Although the first step was a success, there’s still a few more stages to go before the telescope is operational - one of which is an unfurling procedure that will take up to two weeks to complete.
It involves the opening of a whopping 344 parts that will be unfolded remotely in a procedure never tried before.
3...2...1… The boosters have ignited, and we have liftoff at Europe’s Spaceport in French Guiana! #NASAWebb is now on its way to its new home a million miles from Earth, where it will #UnfoldTheUniverse in ways we’ve never seen before. 🚀 💫 https://t.co/td5j9eUSnH— NASA Webb Telescope (@NASAWebb) December 25, 2021
As the rocket shot off, Nasa tweeted: "The main engines of Webb’s @Ariane5 rocket have cut off, and the main stage has now separated.
"The upper stage has ignited and will burn for about 16 minutes. At cutoff, Webb will be moving 25,000 miles per hour (relative to Earth)!

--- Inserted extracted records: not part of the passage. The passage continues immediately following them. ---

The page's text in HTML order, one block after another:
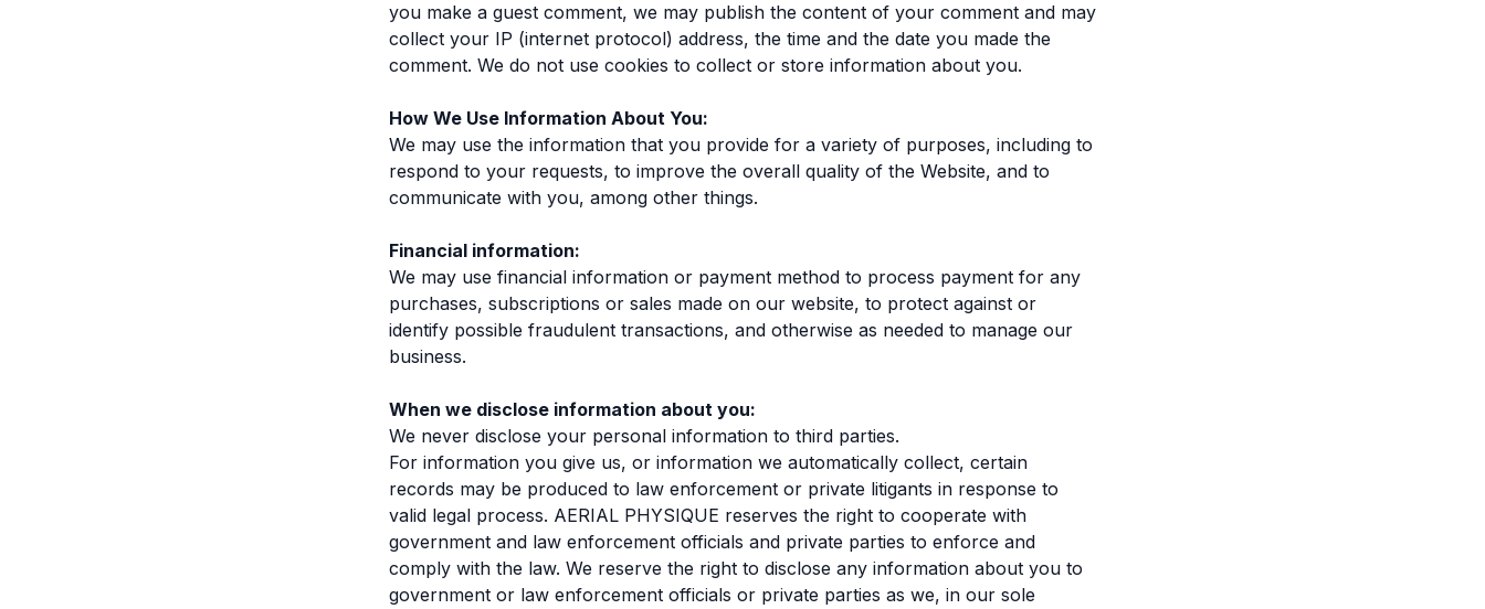
you make a guest comment, we may publish the content of your comment and may
collect your IP (internet protocol) address, the time and the date you made the
comment. We do not use cookies to collect or store information about you.
How We Use Information About You:
We may use the information that you provide for a variety of purposes, including to
respond to your requests, to improve the overall quality of the Website, and to
communicate with you, among other things.
Financial information:
We may use financial information or payment method to process payment for any
purchases, subscriptions or sales made on our website, to protect against or
identify possible fraudulent transactions, and otherwise as needed to manage our
business.
When we disclose information about you:
We never disclose your personal information to third parties.
For information you give us, or information we automatically collect, certain
records may be produced to law enforcement or private litigants in response to
valid legal process. AERIAL PHYSIQUE reserves the right to cooperate with
government and law enforcement officials and private parties to enforce and
comply with the law. We reserve the right to disclose any information about you to
government or law enforcement officials or private parties as we, in our sole
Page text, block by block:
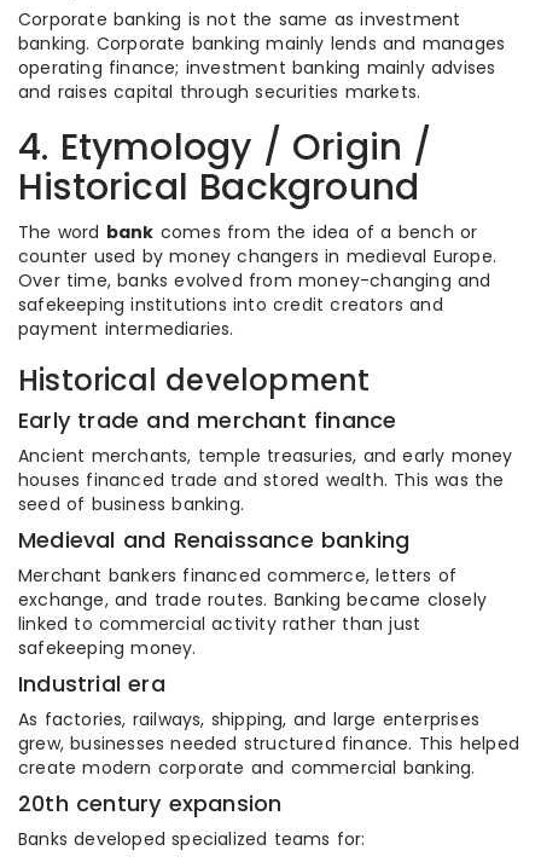
Corporate banking is not the same as investment
banking. Corporate banking mainly lends and manages
operating finance; investment banking mainly advises
and raises capital through securities markets.
4. Etymology / Origin /
Historical Background
The word bank comes from the idea of a bench or
counter used by money changers in medieval Europe.
Over time, banks evolved from money-changing and
safekeeping institutions into credit creators and
payment intermediaries.
Historical development
Early trade and merchant finance
Ancient merchants, temple treasuries, and early money
houses financed trade and stored wealth. This was the
seed of business banking.
Medieval and Renaissance banking
Merchant bankers financed commerce, letters of
exchange, and trade routes. Banking became closely
linked to commercial activity rather than just
safekeeping money.
Industrial era
As factories, railways, shipping, and large enterprises
grew, businesses needed structured finance. This helped
create modern corporate and commercial banking.
20th century expansion
Banks developed specialized teams for:
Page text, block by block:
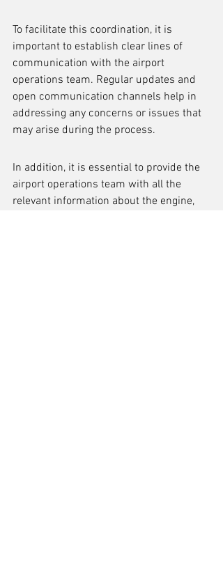
To facilitate this coordination, it is
important to establish clear lines of
communication with the airport
operations team. Regular updates and
open communication channels help in
addressing any concerns or issues that
may arise during the process.
In addition, it is essential to provide the
airport operations team with all the
relevant information about the engine,
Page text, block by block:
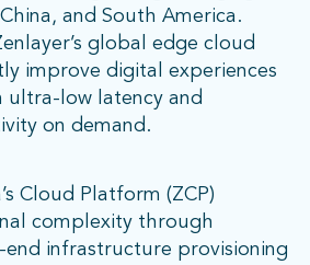
and South America.
global edge cloud
improve digital experiences
ultra-low latency and
on demand.
Cloud Platform (ZCP)
complexity through
infrastructure provisioning
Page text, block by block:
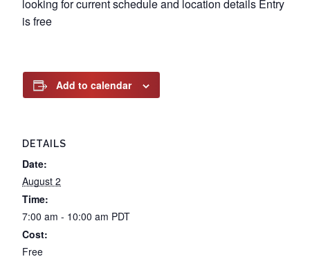
looking for current schedule and location details Entry
is free
Add to calendar
DETAILS
Date:
August 2
Time:
7:00 am - 10:00 am PDT
Cost:
Free
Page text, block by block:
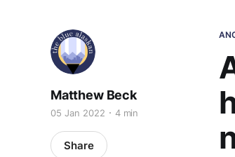
Matthew Beck
05 Jan 2022 4 min
Share

The boosters have ignited, and we have liftoff at Europe’s Spaceport in French Guiana! #NASAWebb is now on its way to its new home a million miles from Earth, where it will #UnfoldTheUniverse in ways we’ve never seen before."
The telescope, which cost a whopping $10billion to create, will work alongside the Hubble Space Telescope.
This new space telescope is hell of a lot bigger than the Hubble - it features a 6.5 metre mirror, more than double the size of Hubble’s 2.4m one. The upsized mirror will mean it's between 10 and 100 times more sensitive than the Hubble.
The James Webb Space Telescope, will attempt to look back 13.7 billion years back in time, 100 million years after the Big Bang and will give researchers a chance to look at how the universe was formed. Clever, eh?
The telescope, which will be managed by Baltimore’s The Space Telescope Science Institute, will give around five to ten years of observations.
Speaking ahead of the launch, The Space Telescope Science Institute’s Ori Fox said: “Personally, I think that even with all of the hype, the Webb will still exceed expectations.
“Many of what are considered Hubble’s most inspiring discoveries were not part of the original plan.”